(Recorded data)
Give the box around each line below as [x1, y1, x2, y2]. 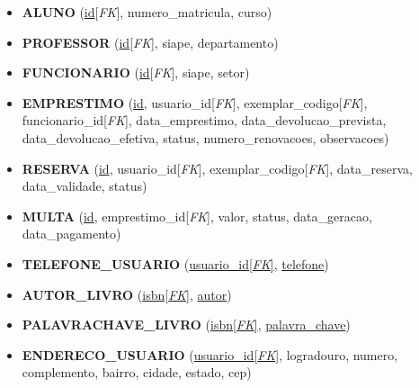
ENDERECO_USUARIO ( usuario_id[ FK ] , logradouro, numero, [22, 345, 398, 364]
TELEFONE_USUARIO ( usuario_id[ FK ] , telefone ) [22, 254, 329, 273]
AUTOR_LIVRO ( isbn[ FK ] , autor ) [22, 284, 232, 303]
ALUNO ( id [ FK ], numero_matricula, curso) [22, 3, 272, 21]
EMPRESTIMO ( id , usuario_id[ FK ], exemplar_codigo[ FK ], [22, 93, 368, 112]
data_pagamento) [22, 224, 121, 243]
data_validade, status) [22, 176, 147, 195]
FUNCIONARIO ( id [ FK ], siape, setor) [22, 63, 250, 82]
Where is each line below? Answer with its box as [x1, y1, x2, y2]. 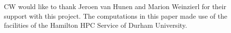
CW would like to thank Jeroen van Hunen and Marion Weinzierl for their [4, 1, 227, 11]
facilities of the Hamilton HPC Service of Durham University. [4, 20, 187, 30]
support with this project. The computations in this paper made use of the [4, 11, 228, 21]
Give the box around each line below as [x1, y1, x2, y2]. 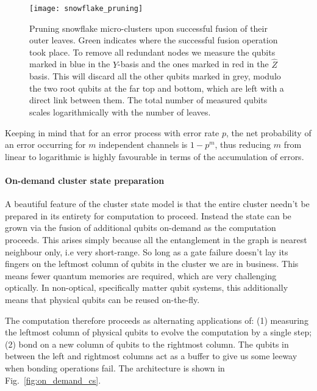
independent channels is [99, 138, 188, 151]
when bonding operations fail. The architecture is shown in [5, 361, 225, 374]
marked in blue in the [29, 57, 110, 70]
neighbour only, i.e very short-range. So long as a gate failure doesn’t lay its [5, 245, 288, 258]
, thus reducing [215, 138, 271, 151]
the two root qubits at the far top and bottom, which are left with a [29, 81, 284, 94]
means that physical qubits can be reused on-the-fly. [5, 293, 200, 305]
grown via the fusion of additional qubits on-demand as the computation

What you need to do: From the line containing "the two root" through the last line of the entries above, print every line exactly, including both ends, and nothing else.

Task result:
the two root qubits at the far top and bottom, which are left with a [29, 81, 284, 94]
means that physical qubits can be reused on-the-fly. [5, 293, 200, 305]
grown via the fusion of additional qubits on-demand as the computation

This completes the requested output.